Joël Feydel, André Duny, du Collectif de la CEN*

* La CEN ou coordination de la nouvelle éducation populaire

1 – Le Sarkophage N°14, page 7, sous la plume de Nico Hirtt

2 – Le Sarkophage N°14, page 5, sous la plume de Mireille Popelin, FSU

3 – « Pédagogie des opprimés », Paulo Freire

4 – « L’école de Jules Ferry par ceux qui la transforment » Jean Foucambert, Edwy Plenel

5 – « La note, un engrais qui ronge » André Duny (Cahier de la CEN ,disponible sur www.la-cen.org)
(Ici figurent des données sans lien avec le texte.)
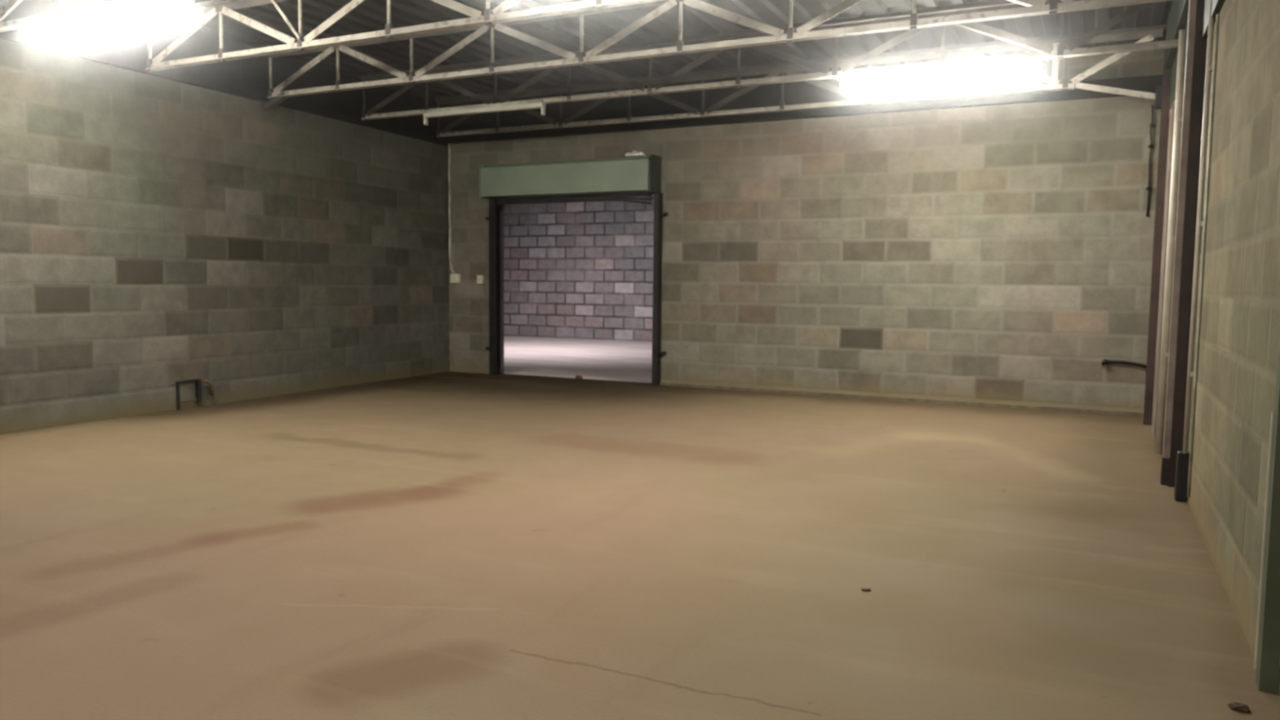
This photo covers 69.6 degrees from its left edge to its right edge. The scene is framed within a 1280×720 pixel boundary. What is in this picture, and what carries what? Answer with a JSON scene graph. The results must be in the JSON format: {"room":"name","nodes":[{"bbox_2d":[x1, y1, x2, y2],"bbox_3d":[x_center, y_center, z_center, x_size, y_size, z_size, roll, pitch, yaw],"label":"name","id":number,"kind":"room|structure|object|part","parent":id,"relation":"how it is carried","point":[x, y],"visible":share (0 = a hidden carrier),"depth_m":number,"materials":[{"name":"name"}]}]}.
{"room":"empty warehouse","nodes":[
{"label":"empty warehouse","id":0,"kind":"room"},
{"bbox_2d":[0,39,449,434],"bbox_3d":[-5.009,-1.071,6.033,0.200,3.330,12.526,3,5,23],"label":"wall","id":1,"kind":"structure","parent":0,"point":[157,233],"depth_m":8.18,"materials":[{"name":"grey concrete"}]},
{"bbox_2d":[0,0,448,145],"bbox_3d":[-4.895,-2.483,5.828,0.050,0.480,12.448,3,5,23],"label":"trim","id":2,"kind":"structure","parent":1,"relation":"attached to","point":[246,77],"depth_m":8.43,"materials":[{"name":"white metal"}]},
{"bbox_2d":[503,194,653,341],"bbox_3d":[-0.894,-2.131,18.958,11.500,3.400,0.200,3,5,26],"label":"wall","id":3,"kind":"structure","parent":0,"point":[575,270],"depth_m":19.05,"materials":[{"name":"grey brick"}]},
{"bbox_2d":[102,0,1172,106],"bbox_3d":[-1.791,-2.611,4.276,8.780,0.100,12.820,3,5,26],"label":"ceiling","id":4,"kind":"structure","parent":0,"point":[370,15],"depth_m":8.05,"materials":[{"name":"white metal"}]},
{"bbox_2d":[0,0,165,32],"bbox_3d":[-1.221,-2.368,4.840,7.612,0.470,0.100,3,5,26],"label":"roof truss","id":5,"kind":"object","parent":4,"relation":"attached to","point":[63,13],"visible":0.93,"depth_m":6.14,"materials":[{"name":"white metal"}]},
{"bbox_3d":[-3.854,-2.318,6.147,0.044,0.098,0.032,3,5,26],"label":"splice plate","id":6,"kind":"part","parent":5,"relation":"part of","materials":[{"name":"metal"}]},
{"bbox_2d":[25,0,202,44],"bbox_3d":[-3.447,-2.220,5.987,1.500,0.179,0.196,3,5,26],"label":"fluorescent light","id":7,"kind":"object","parent":5,"relation":"hanging from","point":[167,11],"visible":0.96,"depth_m":5.88,"materials":[{"name":"white plastic"}]},
{"bbox_2d":[145,0,663,71],"bbox_3d":[-0.668,-2.454,5.957,7.612,0.470,0.100,3,5,26],"label":"roof truss","id":8,"kind":"object","parent":4,"relation":"attached to","point":[211,8],"visible":0.9,"depth_m":6.76,"materials":[{"name":"white metal"}]},
{"bbox_3d":[-4.062,-2.444,7.639,0.044,0.098,0.032,3,5,26],"label":"splice plate","id":9,"kind":"part","parent":8,"relation":"part of","materials":[{"name":"metal"}]},
{"bbox_3d":[-3.300,-2.405,7.265,0.044,0.098,0.032,3,5,26],"label":"splice plate","id":10,"kind":"part","parent":8,"relation":"part of","materials":[{"name":"metal"}]},
{"bbox_3d":[-2.675,-2.583,6.908,0.337,0.384,0.012,3,5,26],"label":"sway rod","id":11,"kind":"part","parent":8,"relation":"part of","materials":[{"name":"beige paint"}]},
{"bbox_3d":[-2.538,-2.365,6.891,0.044,0.098,0.032,3,5,26],"label":"splice plate","id":12,"kind":"part","parent":8,"relation":"part of","materials":[{"name":"metal"}]},
{"bbox_3d":[-1.776,-2.326,6.516,0.044,0.098,0.032,3,5,26],"label":"splice plate","id":13,"kind":"part","parent":8,"relation":"part of","materials":[{"name":"metal"}]},
{"bbox_3d":[-1.014,-2.287,6.142,0.044,0.098,0.032,3,5,26],"label":"splice plate","id":14,"kind":"part","parent":8,"relation":"part of","materials":[{"name":"metal"}]},
{"bbox_3d":[-0.252,-2.247,5.768,0.044,0.098,0.032,3,5,26],"label":"splice plate","id":15,"kind":"part","parent":8,"relation":"part of","materials":[{"name":"metal"}]},
{"bbox_2d":[262,0,1173,110],"bbox_3d":[-0.145,-2.495,7.094,7.679,0.565,0.100,3,5,26],"label":"roof truss","id":16,"kind":"object","parent":4,"relation":"attached to","point":[1033,7],"visible":0.91,"depth_m":7.03,"materials":[{"name":"white metal"}]},
{"bbox_3d":[-3.509,-2.530,8.757,0.044,0.098,0.032,3,5,26],"label":"splice plate","id":17,"kind":"part","parent":16,"relation":"part of","materials":[{"name":"metal"}]},
{"bbox_3d":[-2.747,-2.491,8.383,0.044,0.098,0.032,3,5,26],"label":"splice plate","id":18,"kind":"part","parent":16,"relation":"part of","materials":[{"name":"metal"}]},
{"bbox_3d":[-1.985,-2.452,8.008,0.044,0.098,0.032,3,5,26],"label":"splice plate","id":19,"kind":"part","parent":16,"relation":"part of","materials":[{"name":"metal"}]},
{"bbox_3d":[-1.223,-2.412,7.634,0.044,0.098,0.032,3,5,26],"label":"splice plate","id":20,"kind":"part","parent":16,"relation":"part of","materials":[{"name":"metal"}]},
{"bbox_3d":[-0.461,-2.373,7.259,0.044,0.098,0.032,3,5,26],"label":"splice plate","id":21,"kind":"part","parent":16,"relation":"part of","materials":[{"name":"metal"}]},
{"bbox_3d":[0.302,-2.334,6.885,0.044,0.098,0.032,3,5,26],"label":"splice plate","id":22,"kind":"part","parent":16,"relation":"part of","materials":[{"name":"metal"}]},
{"bbox_3d":[1.064,-2.294,6.511,0.044,0.098,0.032,3,5,26],"label":"splice plate","id":23,"kind":"part","parent":16,"relation":"part of","materials":[{"name":"metal"}]},
{"bbox_3d":[1.826,-2.255,6.136,0.044,0.098,0.032,3,5,26],"label":"splice plate","id":24,"kind":"part","parent":16,"relation":"part of","materials":[{"name":"metal"}]},
{"bbox_3d":[2.588,-2.216,5.762,0.044,0.098,0.032,3,5,26],"label":"splice plate","id":25,"kind":"part","parent":16,"relation":"part of","materials":[{"name":"metal"}]},
{"bbox_2d":[360,0,1178,120],"bbox_3d":[0.439,-2.627,8.192,7.612,0.470,0.100,3,5,26],"label":"roof truss","id":26,"kind":"object","parent":4,"relation":"attached to","point":[1045,51],"visible":0.74,"depth_m":7.76,"materials":[{"name":"white metal"}]},
{"bbox_3d":[-2.955,-2.617,9.874,0.044,0.098,0.032,3,5,26],"label":"splice plate","id":27,"kind":"part","parent":26,"relation":"part of","materials":[{"name":"metal"}]},
{"bbox_3d":[-2.193,-2.577,9.500,0.044,0.098,0.032,3,5,26],"label":"splice plate","id":28,"kind":"part","parent":26,"relation":"part of","materials":[{"name":"metal"}]},
{"bbox_2d":[422,99,545,124],"bbox_3d":[-1.567,-2.458,9.154,1.446,0.145,0.060,3,5,26],"label":"light","id":29,"kind":"object","parent":26,"relation":"attached to","point":[536,104],"visible":1,"depth_m":9.11,"materials":[{"name":"white"}]},
{"bbox_3d":[-1.431,-2.538,9.126,0.044,0.098,0.032,3,5,26],"label":"splice plate","id":30,"kind":"part","parent":26,"relation":"part of","materials":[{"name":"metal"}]},
{"bbox_3d":[-0.669,-2.499,8.751,0.044,0.098,0.032,3,5,26],"label":"splice plate","id":31,"kind":"part","parent":26,"relation":"part of","materials":[{"name":"metal"}]},
{"bbox_3d":[0.093,-2.459,8.377,0.044,0.098,0.032,3,5,26],"label":"splice plate","id":32,"kind":"part","parent":26,"relation":"part of","materials":[{"name":"metal"}]},
{"bbox_3d":[0.855,-2.420,8.002,0.044,0.098,0.032,3,5,26],"label":"splice plate","id":33,"kind":"part","parent":26,"relation":"part of","materials":[{"name":"metal"}]},
{"bbox_3d":[1.617,-2.381,7.628,0.044,0.098,0.032,3,5,26],"label":"splice plate","id":34,"kind":"part","parent":26,"relation":"part of","materials":[{"name":"metal"}]},
{"bbox_2d":[840,59,1041,93],"bbox_3d":[2.360,-2.264,7.292,1.500,0.179,0.196,3,5,26],"label":"fluorescent light","id":35,"kind":"object","parent":26,"relation":"hanging from","point":[1030,68],"visible":1,"depth_m":7.21,"materials":[{"name":"white plastic"}]},
{"bbox_3d":[2.379,-2.341,7.254,0.044,0.098,0.032,3,5,26],"label":"splice plate","id":36,"kind":"part","parent":26,"relation":"part of","materials":[{"name":"metal"}]},
{"bbox_3d":[3.141,-2.302,6.879,0.044,0.098,0.032,3,5,26],"label":"splice plate","id":37,"kind":"part","parent":26,"relation":"part of","materials":[{"name":"metal"}]},
{"bbox_2d":[434,24,1167,137],"bbox_3d":[0.983,-2.641,9.320,7.592,0.616,0.100,3,5,26],"label":"roof truss","id":38,"kind":"object","parent":4,"relation":"attached to","point":[1147,33],"visible":0.88,"depth_m":8.95,"materials":[{"name":"white metal"}]},
{"bbox_3d":[-2.402,-2.703,10.992,0.044,0.098,0.032,3,5,26],"label":"splice plate","id":39,"kind":"part","parent":38,"relation":"part of","materials":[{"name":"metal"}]},
{"bbox_3d":[-1.640,-2.664,10.617,0.044,0.098,0.032,3,5,26],"label":"splice plate","id":40,"kind":"part","parent":38,"relation":"part of","materials":[{"name":"metal"}]},
{"bbox_3d":[-0.878,-2.624,10.243,0.044,0.098,0.032,3,5,26],"label":"splice plate","id":41,"kind":"part","parent":38,"relation":"part of","materials":[{"name":"metal"}]},
{"bbox_3d":[-0.116,-2.585,9.869,0.044,0.098,0.032,3,5,26],"label":"splice plate","id":42,"kind":"part","parent":38,"relation":"part of","materials":[{"name":"metal"}]},
{"bbox_3d":[0.646,-2.546,9.494,0.044,0.098,0.032,3,5,26],"label":"splice plate","id":43,"kind":"part","parent":38,"relation":"part of","materials":[{"name":"metal"}]},
{"bbox_3d":[1.408,-2.506,9.120,0.044,0.098,0.032,3,5,26],"label":"splice plate","id":44,"kind":"part","parent":38,"relation":"part of","materials":[{"name":"metal"}]},
{"bbox_3d":[2.171,-2.467,8.746,0.044,0.098,0.032,3,5,26],"label":"splice plate","id":45,"kind":"part","parent":38,"relation":"part of","materials":[{"name":"metal"}]},
{"bbox_3d":[2.933,-2.428,8.371,0.044,0.098,0.032,3,5,26],"label":"splice plate","id":46,"kind":"part","parent":38,"relation":"part of","materials":[{"name":"metal"}]},
{"bbox_3d":[3.618,-2.566,8.021,0.045,0.370,0.060,3,5,26],"label":"post","id":47,"kind":"part","parent":38,"relation":"part of","materials":[{"name":"white metal"}]},
{"bbox_3d":[3.695,-2.388,7.997,0.044,0.098,0.032,3,5,26],"label":"splice plate","id":48,"kind":"part","parent":38,"relation":"part of","materials":[{"name":"metal"}]},
{"bbox_2d":[0,335,1279,719],"bbox_3d":[-3.347,0.414,9.408,15.750,0.150,20.200,3,5,26],"label":"floor","id":49,"kind":"structure","parent":0,"point":[448,545],"depth_m":3.83,"materials":[{"name":"concrete"}]},
{"bbox_2d":[176,378,213,410],"bbox_3d":[-3.978,0.301,8.234,0.048,0.254,0.369,3,5,26],"label":"hoop","id":50,"kind":"object","parent":49,"relation":"on","point":[198,382],"visible":1,"depth_m":8.25,"materials":[{"name":"black metal"}]},
{"bbox_2d":[574,374,582,378],"bbox_3d":[-0.738,0.204,11.077,0.093,0.050,0.068,1,5,3],"label":"scrap","id":51,"kind":"object","parent":49,"relation":"on","point":[577,376],"visible":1,"depth_m":11.05,"materials":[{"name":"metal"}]},
{"bbox_2d":[861,587,871,591],"bbox_3d":[0.856,0.869,3.489,0.037,0.011,0.025,3,5,26],"label":"scrap","id":52,"kind":"object","parent":49,"relation":"on","point":[862,588],"visible":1,"depth_m":3.48,"materials":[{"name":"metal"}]},
{"bbox_2d":[1142,34,1171,425],"bbox_3d":[4.351,-1.073,7.774,0.115,3.252,0.140,3,5,26],"label":"steel column","id":53,"kind":"structure","parent":49,"relation":"on","point":[1162,92],"depth_m":7.73,"materials":[{"name":"black metal"}]},
{"bbox_2d":[1173,450,1189,502],"bbox_3d":[2.963,0.635,5.031,0.060,0.270,0.070,3,5,26],"label":"shoe","id":54,"kind":"object","parent":49,"relation":"on","point":[1182,459],"visible":0.84,"depth_m":5.00,"materials":[{"name":"black metal"}]},
{"bbox_2d":[1160,0,1207,487],"bbox_3d":[3.162,-0.913,5.321,0.102,3.312,0.150,3,5,26],"label":"steel column","id":55,"kind":"structure","parent":49,"relation":"on","point":[1196,46],"depth_m":5.30,"materials":[{"name":"black metal"}]},
{"bbox_3d":[3.159,0.732,5.450,0.068,0.012,0.150,3,5,26],"label":"plate","id":56,"kind":"part","parent":55,"relation":"part of","materials":[{"name":"black metal"}]},
{"bbox_2d":[1227,702,1250,712],"bbox_3d":[1.649,0.954,2.534,0.054,0.016,0.038,3,5,26],"label":"scrap","id":57,"kind":"object","parent":49,"relation":"on","point":[1240,707],"visible":1,"depth_m":2.52,"materials":[{"name":"brown"}]},
{"bbox_2d":[448,48,1164,412],"bbox_3d":[1.100,-1.336,10.046,8.500,3.330,0.120,3,5,26],"label":"wall","id":58,"kind":"structure","parent":0,"point":[1001,254],"depth_m":9.25,"materials":[{"name":"grey concrete"}]},
{"bbox_2d":[448,143,455,274],"bbox_3d":[-2.381,-1.902,11.633,0.097,1.640,0.032,3,5,26],"label":"conduit","id":59,"kind":"object","parent":58,"relation":"attached to","point":[449,144],"visible":1,"depth_m":11.64,"materials":[{"name":"grey metal"}]},
{"bbox_2d":[450,274,460,283],"bbox_3d":[-2.343,-1.032,11.674,0.125,0.115,0.058,3,5,26],"label":"switch box","id":60,"kind":"object","parent":58,"relation":"attached to","point":[455,278],"visible":1,"depth_m":11.65,"materials":[{"name":"beige plastic"}]},
{"bbox_2d":[476,275,484,284],"bbox_3d":[-1.993,-1.004,11.504,0.085,0.110,0.058,3,5,26],"label":"switch box","id":61,"kind":"object","parent":58,"relation":"attached to","point":[480,278],"visible":1,"depth_m":11.48,"materials":[{"name":"beige plastic"}]},
{"bbox_2d":[479,154,667,386],"bbox_3d":[-0.820,-1.044,10.868,2.440,2.570,0.390,3,5,26],"label":"door frame","id":62,"kind":"structure","parent":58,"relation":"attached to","point":[602,180],"depth_m":10.65,"materials":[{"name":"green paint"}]},
{"bbox_3d":[-1.875,-2.170,11.236,0.020,0.410,0.270,3,5,26],"label":"plate","id":63,"kind":"part","parent":62,"relation":"part of","materials":[{"name":"grey paint"}]},
{"bbox_3d":[-1.795,-0.897,11.390,0.105,2.170,0.100,3,5,26],"label":"guide rail","id":64,"kind":"part","parent":62,"relation":"part of","materials":[{"name":"black metal"}]},
{"bbox_3d":[-1.735,-0.894,11.484,0.010,2.150,0.120,3,5,26],"label":"jamb plate","id":65,"kind":"part","parent":62,"relation":"part of","materials":[{"name":"grey metal"}]},
{"bbox_2d":[497,193,652,204],"bbox_3d":[-0.806,-1.860,10.787,2.080,0.139,0.030,3,5,26],"label":"roller shutter","id":66,"kind":"object","parent":62,"relation":"hanging from","point":[582,197],"depth_m":10.75,"materials":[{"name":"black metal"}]},
{"bbox_2d":[624,150,645,156],"bbox_3d":[-0.049,-2.314,10.313,0.236,0.066,0.150,3,5,26],"label":"rag","id":67,"kind":"object","parent":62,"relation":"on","point":[634,153],"visible":0.9,"depth_m":10.29,"materials":[{"name":"white fabric"}]},
{"bbox_3d":[0.191,-0.791,10.488,0.020,2.150,0.170,3,5,26],"label":"jamb plate","id":68,"kind":"part","parent":62,"relation":"part of","materials":[{"name":"grey metal"}]},
{"bbox_3d":[0.165,-2.064,10.234,0.030,0.410,0.270,3,5,26],"label":"plate","id":69,"kind":"part","parent":62,"relation":"part of","materials":[{"name":"green paint"}]},
{"bbox_3d":[0.198,-0.794,10.411,0.060,2.170,0.100,3,5,26],"label":"guide rail","id":70,"kind":"part","parent":62,"relation":"part of","materials":[{"name":"black metal"}]},
{"bbox_2d":[448,52,1162,143],"bbox_3d":[1.114,-2.763,9.822,7.910,0.450,0.070,3,5,26],"label":"trim","id":71,"kind":"structure","parent":58,"relation":"attached to","point":[801,92],"depth_m":9.75,"materials":[{"name":"grey metal"}]},
{"bbox_2d":[659,382,1143,416],"bbox_3d":[2.391,0.383,9.455,4.905,0.030,0.030,3,5,26],"label":"baseboard","id":72,"kind":"structure","parent":58,"relation":"attached to","point":[973,403],"depth_m":9.25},
{"bbox_2d":[1101,359,1146,368],"bbox_3d":[4.419,0.033,8.401,0.379,0.068,0.070,3,5,26],"label":"wall rail","id":73,"kind":"object","parent":58,"relation":"attached to","point":[1104,361],"visible":0.96,"depth_m":8.41,"materials":[{"name":"black metal"}]},
{"bbox_2d":[1146,104,1154,216],"bbox_3d":[4.544,-1.773,8.206,0.038,0.981,0.040,3,5,26],"label":"loose cable","id":74,"kind":"object","parent":58,"relation":"attached to","point":[1152,125],"visible":1,"depth_m":8.20,"materials":[{"name":"black rubber"}]},
{"bbox_2d":[1182,0,1279,657],"bbox_3d":[1.982,-0.710,2.599,0.200,3.330,12.500,3,5,26],"label":"wall","id":75,"kind":"structure","parent":0,"point":[1240,326],"depth_m":3.55,"materials":[{"name":"grey concrete"}]},
{"bbox_2d":[1151,100,1175,439],"bbox_3d":[4.082,-0.678,7.154,0.045,2.560,0.400,3,5,26],"label":"trim","id":76,"kind":"structure","parent":75,"relation":"attached to","point":[1172,108],"depth_m":7.08,"materials":[{"name":"beige paint"}]},
{"bbox_2d":[1155,29,1186,454],"bbox_3d":[3.672,-0.786,6.343,0.075,2.900,0.068,3,5,26],"label":"downpipe","id":77,"kind":"object","parent":75,"relation":"attached to","point":[1182,33],"visible":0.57,"depth_m":6.33,"materials":[{"name":"plastic"}]},
{"bbox_2d":[1164,0,1225,116],"bbox_3d":[1.716,-1.968,2.242,0.080,0.770,11.800,3,5,26],"label":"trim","id":78,"kind":"structure","parent":75,"relation":"attached to","point":[1177,20],"depth_m":6.52,"materials":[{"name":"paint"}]},
{"bbox_2d":[1182,0,1214,453],"bbox_3d":[2.968,-0.807,4.866,0.039,2.630,0.038,3,5,26],"label":"downpipe","id":79,"kind":"object","parent":75,"relation":"attached to","point":[1209,68],"visible":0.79,"depth_m":4.87,"materials":[{"name":"plastic"}]},
{"bbox_2d":[1186,13,1219,497],"bbox_3d":[2.931,-0.515,4.795,0.014,2.500,0.014,3,5,26],"label":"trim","id":80,"kind":"structure","parent":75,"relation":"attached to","point":[1217,15],"depth_m":4.79,"materials":[{"name":"grey metal"}]},
{"bbox_2d":[1253,331,1279,693],"bbox_3d":[1.272,-0.127,1.395,0.100,2.350,2.738,3,5,26],"label":"door","id":81,"kind":"structure","parent":75,"relation":"in","point":[1267,655],"depth_m":2.63,"materials":[{"name":"green paint"}]}
]}
6 – La CEN à Beaubrun : séminaire « nouvelles méthodes contre l’échec scolaire »

7 – « Le crépuscule de Prométhée », François Flahaut

8 – « Eloge de la fuite », Henri Laborit

9 – J.Foucambert, op.cit

10 – « L’école moderne », C.Freinet

A TITRE ILLUSTRATIF, ECOLE MATERNELLE DE LYON…A VÔMIR !

Chers Parents,

Votre enfant a été testé individuellement pour évaluer sa capacité à retenir le vocabulaire anglais.

Ensuite, chaque fiche dans ce livre est notée V+ travail supérieur, V travail suffisant, V- travail insuffisant.Les notes indiquent la capacité de votre enfant à suivre le cours, à participer en classe et son attention(ce jour là).

A partir de la grande section, des certificats de performance seront donnés aux trois premiers élèves de la classe et des certificats de mérite en conduite seront donnés aux plus responsables au niveau conduite pendant la classe de français et d’anglais.